The data below holds a line containing "divertissement par Nathalie" and a line containing "seducciones de la"; please quote exactly those two lines and every line between them, and nothing else.
----- DATASET EXTRACT -----
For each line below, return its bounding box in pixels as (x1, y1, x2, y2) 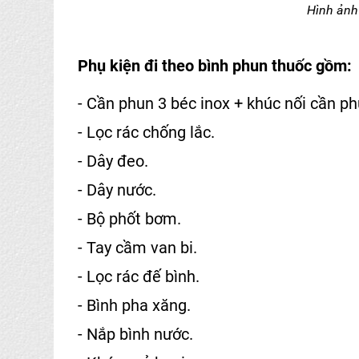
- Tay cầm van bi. (78, 238, 197, 258)
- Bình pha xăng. (78, 296, 191, 316)
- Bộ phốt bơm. (78, 209, 181, 229)
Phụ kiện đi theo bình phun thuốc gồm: (78, 56, 352, 76)
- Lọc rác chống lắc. (78, 123, 215, 143)
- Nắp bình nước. (78, 325, 193, 345)
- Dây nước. (78, 180, 156, 200)
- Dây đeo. (78, 151, 148, 171)
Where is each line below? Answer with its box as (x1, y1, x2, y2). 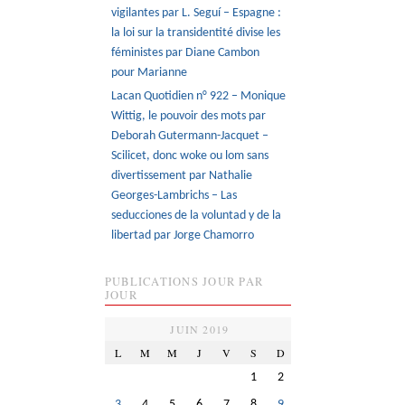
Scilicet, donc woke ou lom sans (111, 149, 269, 164)
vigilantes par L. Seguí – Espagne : (111, 5, 282, 20)
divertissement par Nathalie (111, 169, 253, 184)
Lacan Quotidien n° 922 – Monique (111, 89, 287, 104)
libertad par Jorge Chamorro (111, 229, 255, 243)
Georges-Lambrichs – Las (111, 189, 238, 203)
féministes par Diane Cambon (111, 45, 260, 60)
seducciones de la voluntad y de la (111, 209, 282, 223)
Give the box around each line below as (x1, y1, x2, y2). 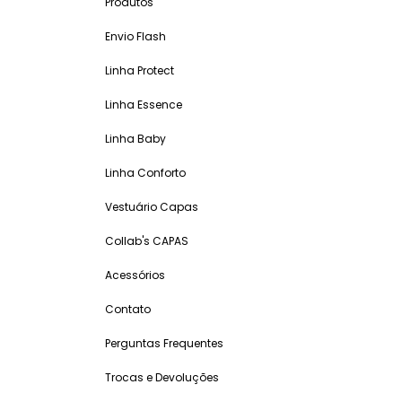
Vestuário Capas (105, 199, 198, 215)
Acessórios (105, 267, 165, 284)
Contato (105, 301, 151, 318)
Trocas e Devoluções (105, 370, 219, 386)
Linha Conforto (105, 165, 186, 181)
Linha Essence (105, 97, 182, 113)
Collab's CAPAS (105, 233, 188, 249)
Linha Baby (105, 131, 166, 147)
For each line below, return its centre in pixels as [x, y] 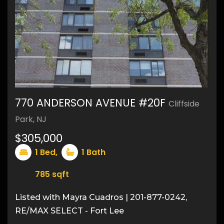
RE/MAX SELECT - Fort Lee [69, 211]
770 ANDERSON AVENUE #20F [92, 103]
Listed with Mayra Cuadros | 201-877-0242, [101, 197]
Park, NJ [31, 119]
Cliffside [184, 104]
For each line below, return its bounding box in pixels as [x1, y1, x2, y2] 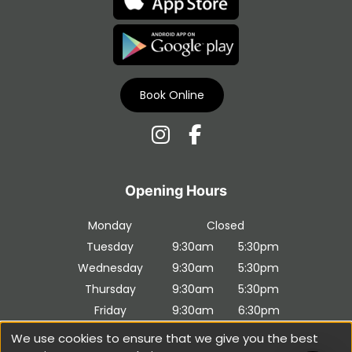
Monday [88, 217, 132, 233]
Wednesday [77, 259, 143, 276]
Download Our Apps [120, 98, 271, 117]
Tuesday [86, 238, 134, 255]
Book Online [140, 86, 204, 103]
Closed [207, 217, 244, 233]
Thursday [84, 280, 136, 297]
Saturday [85, 323, 135, 339]
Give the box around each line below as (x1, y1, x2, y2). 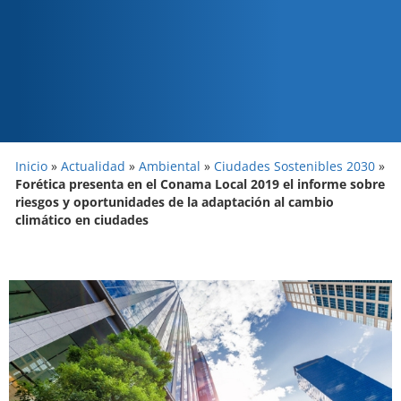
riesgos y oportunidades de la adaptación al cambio (15, 193, 334, 211)
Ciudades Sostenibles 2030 (214, 158, 375, 175)
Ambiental (139, 158, 200, 175)
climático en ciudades (15, 211, 149, 229)
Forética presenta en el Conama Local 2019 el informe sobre (15, 175, 385, 193)
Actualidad (61, 158, 125, 175)
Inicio (15, 158, 47, 175)
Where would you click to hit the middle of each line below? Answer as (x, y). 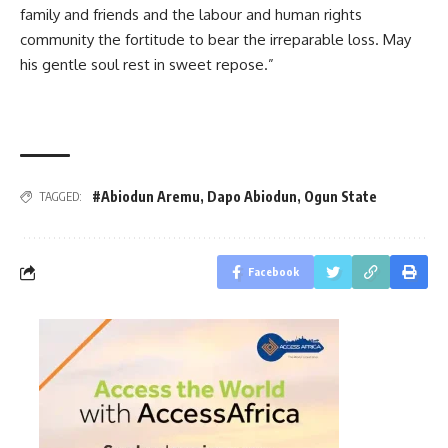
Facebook (273, 272)
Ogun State (340, 197)
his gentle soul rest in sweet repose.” (147, 64)
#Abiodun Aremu (146, 197)
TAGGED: (60, 197)
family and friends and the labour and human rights (191, 14)
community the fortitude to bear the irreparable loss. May (215, 39)
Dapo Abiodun (252, 197)
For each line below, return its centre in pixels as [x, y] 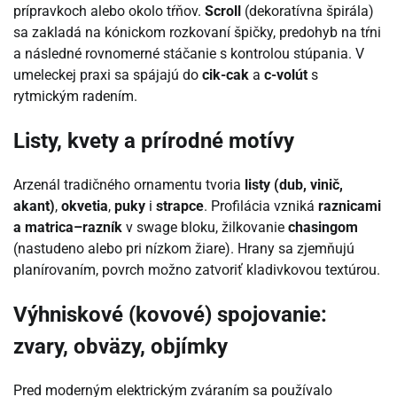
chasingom [323, 228]
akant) [34, 206]
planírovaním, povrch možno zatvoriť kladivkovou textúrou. [197, 270]
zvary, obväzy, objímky [121, 347]
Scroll [223, 12]
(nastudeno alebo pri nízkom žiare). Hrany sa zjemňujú [184, 249]
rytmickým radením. [75, 97]
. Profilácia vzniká [261, 206]
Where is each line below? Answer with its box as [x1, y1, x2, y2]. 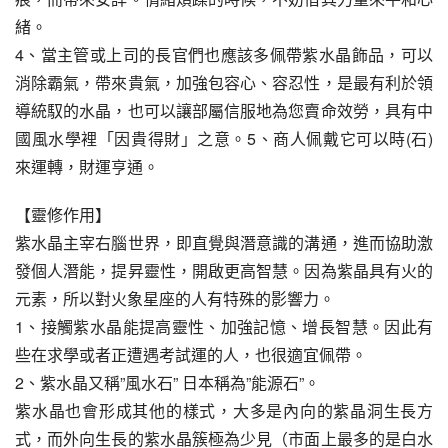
-----
### ANSWER BOX
divertissement par Nathalie (111, 169, 253, 184)
Lacan Quotidien n° 922 – Monique (111, 89, 287, 104)
libertad par Jorge Chamorro (111, 229, 255, 243)
Georges-Lambrichs – Las (111, 189, 238, 203)
féministes par Diane Cambon (111, 45, 260, 60)
seducciones de la voluntad y de la (111, 209, 282, 223)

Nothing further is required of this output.